3rd Edition: 2024

Description
AB Data Challenge is part of an innovation model where, through an open data competition, we collaborate with universities, research centers, and vocational training centers to promote the use of tele-reading data with the purpose of accelerating innovation.
3rd Edition AB Data Challenge
In this third edition, we made available to the participating groups the aggregated tele-reading data for 2021, 2022, and 2023 from some municipalities in the metropolitan area of Barcelona.
The challenges have been mainly focused on understanding consumption patterns of vulnerable social groups, the effects on sustainability and climate change, setting up excess consumption alarms, and open innovation. The program continues to drive new challenges with the main objective of promoting innovation and talent.
Key Figures 3rd Edition



Finalist projects
Marcau Metering Solutions
1st place
Challenge: Excessive Consumption Alarm
University: UB
2 participants
Data Science
Objective: Detect anomalies in the weekly consumption patterns of network meters and infer their cause.
Description
Development of two complementary systems for detecting and analyzing anomalies in consumption patterns.
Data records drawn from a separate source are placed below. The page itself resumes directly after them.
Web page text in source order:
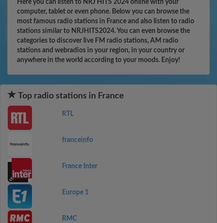
Here you can listen to NRJ HITS 2024 online with your
computer, tablet or even phone. Below you can browse the
most famous radio stations in France and also listen to radio
stations similar to NRJHITS2024. You can even browse the
categories to discover live FM radio stations, AM radio
stations and webradios in your region, in your country or
anywhere in the world according to your moods. Enjoy!
Top radio stations in France
RTL
franceinfo
France Inter
Europe 1
RMC
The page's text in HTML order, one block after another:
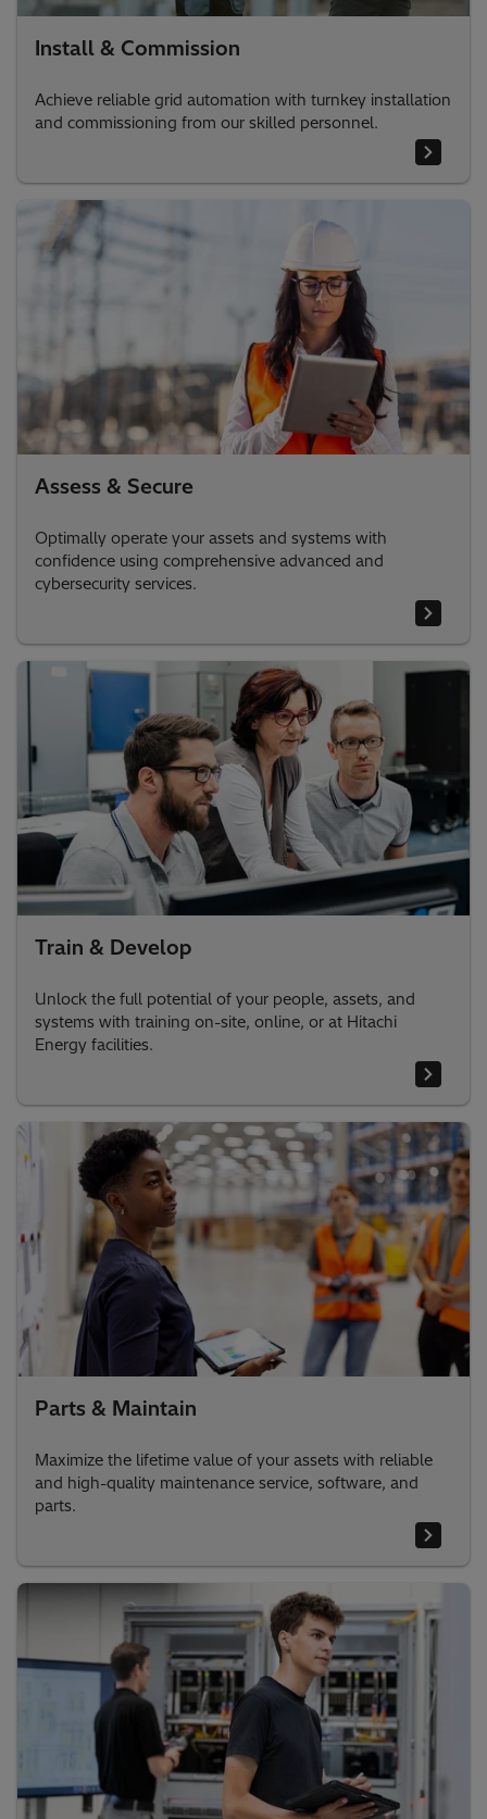
Install & Commission
Achieve reliable grid automation with turnkey installation
and commissioning from our skilled personnel.
Assess & Secure
Optimally operate your assets and systems with
confidence using comprehensive advanced and
cybersecurity services.
Train & Develop
Unlock the full potential of your people, assets, and
systems with training on-site, online, or at Hitachi
Energy facilities.
Parts & Maintain
Maximize the lifetime value of your assets with reliable
and high-quality maintenance service, software, and
parts.
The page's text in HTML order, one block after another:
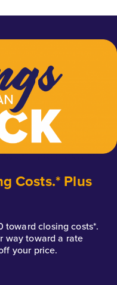
Costs.* Plus
toward closing costs*.
way toward a rate
your price.
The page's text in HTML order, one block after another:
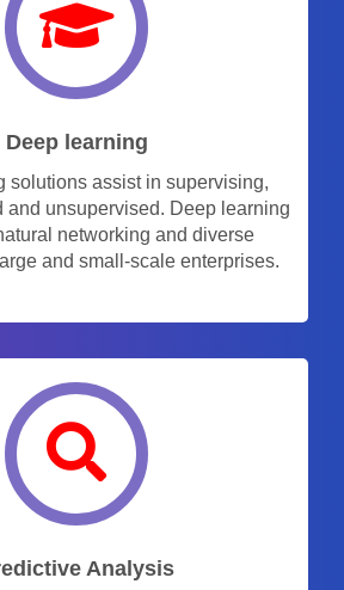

The first is an anomaly detection system that uses a data matrix to compare consumption between different weeks for the same meter and between different meters in the same week. The second is an explanatory system that helps determine the specific causes of the anomaly identified by the detection system, pinpointing the exact points or time intervals where it occurred.


Aqualert
2nd place
Challenge: Social Housing and Water Consumption
University: UPF
5 Participants:
Computer Engineering / Data Science
Objective: Improve the well-being of the most vulnerable households through early detection of problems based on their water consumption.
Description
Development of a residential consumption prediction model based on the extrapolation of current consumption. The results of the model are visualized through a mobile app that integrates LLMs, where the user can set up alarms based on the difference between actual and predicted consumption, and ask questions about their consumption.
Aquateam
3rd position
Challenge: Open Innovation
University: UPF
5 Participants:
Mathematical Engineering in Data Science
Objective: Predict and prioritize the replacement of meters to improve operational efficiency and customer service.
Description
Development of a model based on machine learning techniques to prioritize meter replacements. Aigües de Barcelona uses two types of meters: mechanical and electronic. The latter offers significant advantages, such as real-time monitoring, early anomaly detection, and the reduction of operational costs, despite having a higher maintenance cost. The model analyzes water consumption patterns to predict which mechanical meters would benefit most from an upgrade to electronic meters and which electronic meters with low usage and high maintenance costs could be replaced with mechanical devices.